3CX Desktop App Supply Chain Attack Leaves Millions at Risk
The 3CX desktop app, a popular voice and video conferencing software, is being targeted in an active supply chain attack. The attackers are using digitally signed and rigged installers of the software to target downstream customers, with cybersecurity researchers tracking the activity under the name SmoothOperator. The attackers registered a massive attack infrastructure in February 2022, using the trojanized 3CX desktop app as the first stage in a multi-stage attack that pulls ICO files appended with Base64 data from GitHub and ultimately leads to a third-stage infostealer DLL. The final payload is an information stealer capable of gathering system information and sensitive data stored in several popular web browsers. The attack appears to be confined to the Windows Electron client and macOS versions of the PBX phone system. 3CX has more than 600,000 customers and 12 million users in 190 countries, including well-known names such as American Express, BMW, Honda, Ikea, Pepsi, and Toyota. 3CX is working on a software update for its desktop app, and cybersecurity firm CrowdStrike suspects the attack to be linked to a North Korean nation-state actor it tracks as Labyrinth Chollima (aka Nickel Academy), a sub-cluster within the notorious Lazarus Group.

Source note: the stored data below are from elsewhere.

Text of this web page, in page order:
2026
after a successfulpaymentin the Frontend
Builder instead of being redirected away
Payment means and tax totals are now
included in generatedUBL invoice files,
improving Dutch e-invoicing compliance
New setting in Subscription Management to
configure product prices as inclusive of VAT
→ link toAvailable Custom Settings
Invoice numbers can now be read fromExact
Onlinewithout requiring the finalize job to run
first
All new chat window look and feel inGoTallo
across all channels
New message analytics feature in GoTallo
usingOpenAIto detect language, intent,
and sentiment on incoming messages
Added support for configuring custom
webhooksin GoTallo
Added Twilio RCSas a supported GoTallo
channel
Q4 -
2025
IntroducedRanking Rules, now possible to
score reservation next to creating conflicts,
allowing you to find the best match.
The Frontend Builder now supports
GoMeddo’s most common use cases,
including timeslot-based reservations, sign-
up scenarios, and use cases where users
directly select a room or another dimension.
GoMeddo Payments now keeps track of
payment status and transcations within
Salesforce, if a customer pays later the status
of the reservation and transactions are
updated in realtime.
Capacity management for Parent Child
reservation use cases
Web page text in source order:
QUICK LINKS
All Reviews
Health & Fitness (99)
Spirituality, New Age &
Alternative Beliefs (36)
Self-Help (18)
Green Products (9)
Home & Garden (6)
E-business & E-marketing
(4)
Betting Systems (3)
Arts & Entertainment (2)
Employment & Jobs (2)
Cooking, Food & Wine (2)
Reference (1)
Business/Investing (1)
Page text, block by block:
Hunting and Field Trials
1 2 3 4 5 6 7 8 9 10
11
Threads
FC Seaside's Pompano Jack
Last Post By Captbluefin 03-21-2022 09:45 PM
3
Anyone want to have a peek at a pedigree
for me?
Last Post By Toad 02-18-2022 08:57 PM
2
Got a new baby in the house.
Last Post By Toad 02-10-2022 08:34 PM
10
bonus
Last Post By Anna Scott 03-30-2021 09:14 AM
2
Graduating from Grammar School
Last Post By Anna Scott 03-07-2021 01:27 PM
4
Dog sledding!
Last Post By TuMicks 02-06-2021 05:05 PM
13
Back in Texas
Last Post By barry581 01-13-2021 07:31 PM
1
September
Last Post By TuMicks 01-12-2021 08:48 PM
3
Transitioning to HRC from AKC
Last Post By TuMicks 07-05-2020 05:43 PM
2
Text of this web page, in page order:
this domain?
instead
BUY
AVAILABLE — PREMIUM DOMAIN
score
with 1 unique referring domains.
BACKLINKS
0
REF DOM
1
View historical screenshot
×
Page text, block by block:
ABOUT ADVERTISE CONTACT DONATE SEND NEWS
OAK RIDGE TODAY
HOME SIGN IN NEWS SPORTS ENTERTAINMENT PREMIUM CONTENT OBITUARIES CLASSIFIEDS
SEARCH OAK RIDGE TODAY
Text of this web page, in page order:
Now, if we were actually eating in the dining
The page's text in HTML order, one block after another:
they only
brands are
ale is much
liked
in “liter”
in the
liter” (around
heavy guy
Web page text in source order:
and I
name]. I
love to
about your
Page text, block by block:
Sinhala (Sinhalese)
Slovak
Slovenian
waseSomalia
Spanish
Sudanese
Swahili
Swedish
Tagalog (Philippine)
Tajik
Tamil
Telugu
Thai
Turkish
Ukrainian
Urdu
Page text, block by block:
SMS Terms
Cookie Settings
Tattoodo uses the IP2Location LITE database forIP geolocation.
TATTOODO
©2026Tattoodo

Malicious links still on EU Commission website as hackers change tactics
It has been reported that cybercriminals used the European Commission’s European School Education Platform to spread hundreds of malicious links for illegal streaming links, money, and premium account generators. The attack was detected on March 10 but said that 20 days on, the EU executive is still struggling to regain control of the situation. The Commission has reportedly removed most of the fake profiles on the website, but malicious actors have found a new way to exploit it by uploading PDF files with malicious links. Criminals impersonated educational institutions to fill their profiles with keywords associated with illicit content and to leave malicious links at the bottom of the profile.
North Korea Is Now Mining Crypto to Launder Its Stolen Loot
North Korean hacking group APT43, also known as Kimsuky or Thallium, has reportedly started using hashing services to launder stolen cryptocurrency. These services allow anyone to buy and sell computing power to calculate the mathematical strings necessary to mine most cryptocurrencies, resulting in newly mined coins with no apparent links to criminal activity. Cybersecurity firm Mandiant has seen tens of thousands of dollars’ worth of crypto flow into hashing services that it believes have been paid in by APT43 crypto wallets. The payments should be clean, however, there have been some instances of funds being commingled with crypto in wallets that Mandiant previously identified from years of tracking APT43 hacking campaigns.